Mises had a psychological explanation for the fact that some fairly intelligent people become anarchists: it was “a reaction to the deification of the state”. (I got this from Hülsmann’s Mises: The Last Knight of Liberalism, p. 1025.) I have said virtually the same thing myself: people become anarchists because they are fed up with the way governments conduct their affairs today; and they cannot conceive of a limited government that does nothing but protect our rights against domestic and foreign aggressors. But that there is a psychological explanation for anarchism does not make anarchism right.

Also, compare my Mises quotes to what Ayn Rand writes in her essay “The Nature of Government”:

In unthinking protest against this trend [the trend toward more and more statism], some people are raising the question of whether government as such is evil and whether anarchy is the ideal social system. Anarchy, as a political concept, is a naïve floating abstraction: for all the reasons discussed above, a society without an organized government would be at the mercy of the first criminal who came along and would precipitate it into the chaos of gang warfare.
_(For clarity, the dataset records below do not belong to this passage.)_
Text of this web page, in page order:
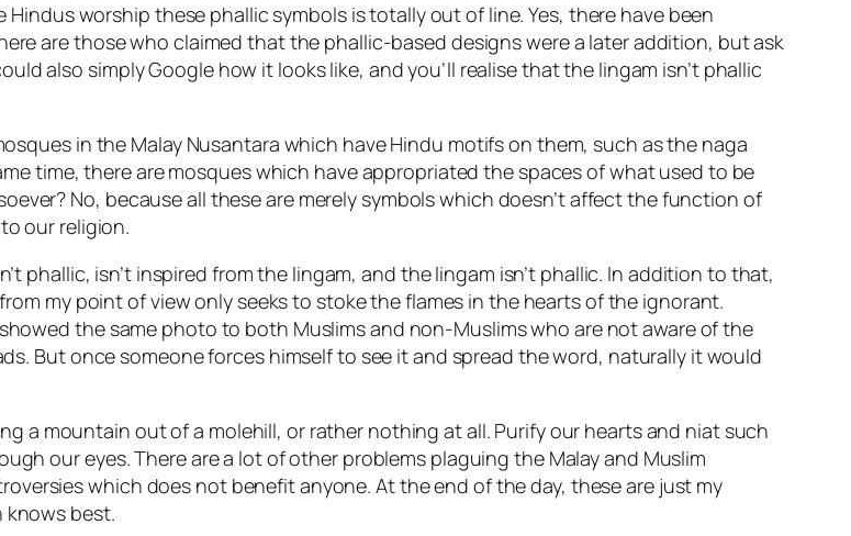
worship these phallic symbols is totally out of line. Yes, there have been
are those who claimed that the phallic-based designs were a later addition, but ask
also simply Google how it looks like, and you’ll realise that the lingam isn’t phallic
in the Malay Nusantara which have Hindu motifs on them, such as the naga
time, there are mosques which have appropriated the spaces of what used to be
No, because all these are merely symbols which doesn’t affect the function of
our religion.
phallic, isn’t inspired from the lingam, and the lingam isn’t phallic. In addition to that,
my point of view only seeks to stoke the flames in the hearts of the ignorant.
the same photo to both Muslims and non-Muslims who are not aware of the
But once someone forces himself to see it and spread the word, naturally it would
a mountain out of a molehill, or rather nothing at all. Purify our hearts and niat such
our eyes. There are a lot of other problems plaguing the Malay and Muslim
which does not benefit anyone. At the end of the day, these are just my
knows best.
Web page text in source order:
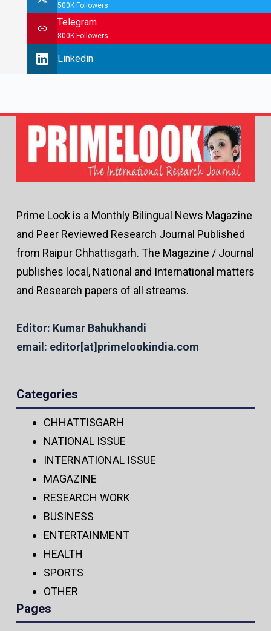
500K Followers
Telegram
800K Followers
Linkedin
Prime Look is a Monthly Bilingual News Magazine
and Peer Reviewed Research Journal Published
from Raipur Chhattisgarh. The Magazine / Journal
publishes local, National and International matters
and Research papers of all streams.
Editor: Kumar Bahukhandi
email: editor[at]primelookindia.com
Categories
CHHATTISGARH
NATIONAL ISSUE
INTERNATIONAL ISSUE
MAGAZINE
RESEARCH WORK
BUSINESS
ENTERTAINMENT
HEALTH
SPORTS
OTHER
Pages
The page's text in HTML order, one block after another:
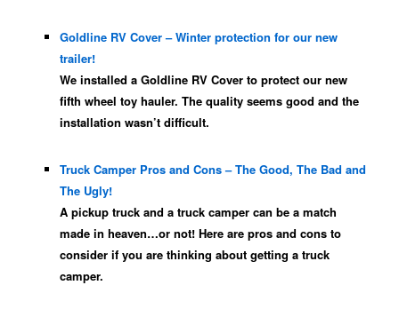
Goldline RV Cover – Winter protection for our new
trailer!
We installed a Goldline RV Cover to protect our new
fifth wheel toy hauler. The quality seems good and the
installation wasn’t difficult.
Truck Camper Pros and Cons – The Good, The Bad and
The Ugly!
A pickup truck and a truck camper can be a match
made in heaven…or not! Here are pros and cons to
consider if you are thinking about getting a truck
camper.
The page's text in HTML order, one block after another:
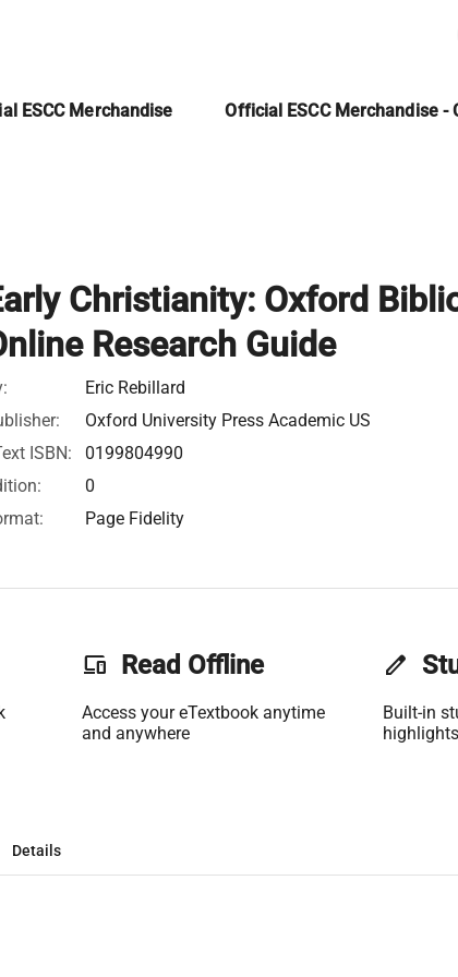
ESCC Merchandise Official ESCC Merchandise -
Christianity: Oxford
Research Guide
Eric Rebillard
Oxford University Press Academic US
ISBN:
0199804990
0
Page Fidelity
phonelink Read Offline
Access your eTextbook anytime
and anywhere
edit
Built-in
Details
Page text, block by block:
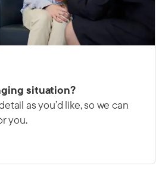
situation?
as you’d like, so we can
you.
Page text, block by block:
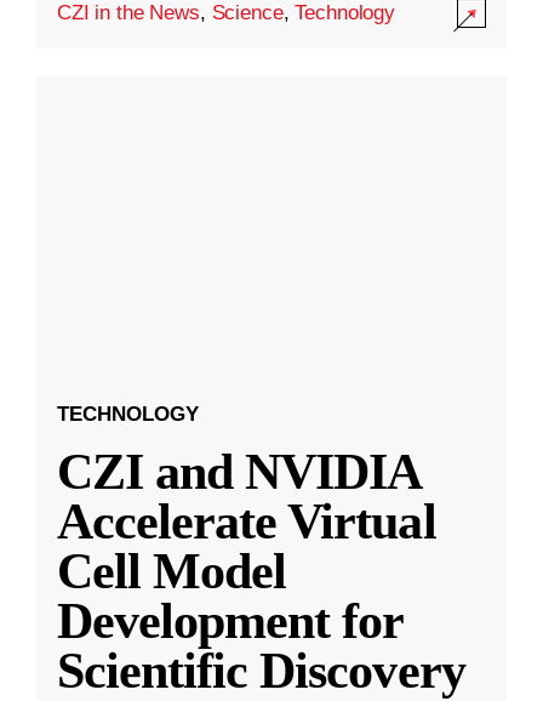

I see no difference between Rand and Mises on this issue. And I’m neither shallow-minded nor dull.

$ $ $

The response to this note was largely positive, although (of course) a couple of anarchists admonished me to wade through all the anarchocapitalist literature before I open my mouth. There was also some lively and friendly discussion. I will quote one of my own comments, because I think I am on to something important here:

There is one thing I think needs to be emphasized:

We have plenty of historical experience with various forms of government, or various forms of organizing society. We have primitive tribes, Greek city states, the Roman empire, feudalism, absolute monarchy. representative government, modern dictatorships (to name those that readily come to mind). We can study the historical evidence and draw conclusions from it, e.g. that representative government is a great step forward, or that there is a strong correlation between the degree of freedom in a society and the degree of wealth.

But we have absolutely no experience with a situation where a proper limited government (or “night watchman state” as I usually call it) is vying with anarchocapitalist protection agencies. So there is no historical evidence to point to and draw conclusions from. All we can do is imagine scenarios.

I think this is one reason it is so difficult to get the point across to the anarchocapitalists. They paint a rosy scenario of protection agencies peacefully competing with one another; and we paint a bleak scenario of protection agencies fighting it out in the streets. When we are fighting the anarchocapitalists, we are fighting against floating abstractions and fantasies.

$ $ $

Addendum 2016: An objection one commonly hears from anarcho-capitalists is that Mises is merely referring to left-wing anarchism and that his view does not apply to right-wing capitalism or anarcho-capitalism. This was a development he simply did not know about and thus could not criticize.

But this objection does not hold water. Murray Rothbard, the father of modern anarcho-capitalism, first developed this idea as early as the late 40’s. Mises certainly was aware of this. (See on this Jörg Guido Hülsmann’s Mises: The Last Knight of Liberalism, the section “Last Skirmishes with the Anarchists”, p. 1023–1030.)

$ $ $

PS. On Facebook I was asked this question:

Why is it so important that Rand and Mises were in agreement?

Yes, why on earth? Obviously, this whole blog post is a gross ad verecundiam or “argument from authority”. I just feel so much better having two great authorities behind me than just one.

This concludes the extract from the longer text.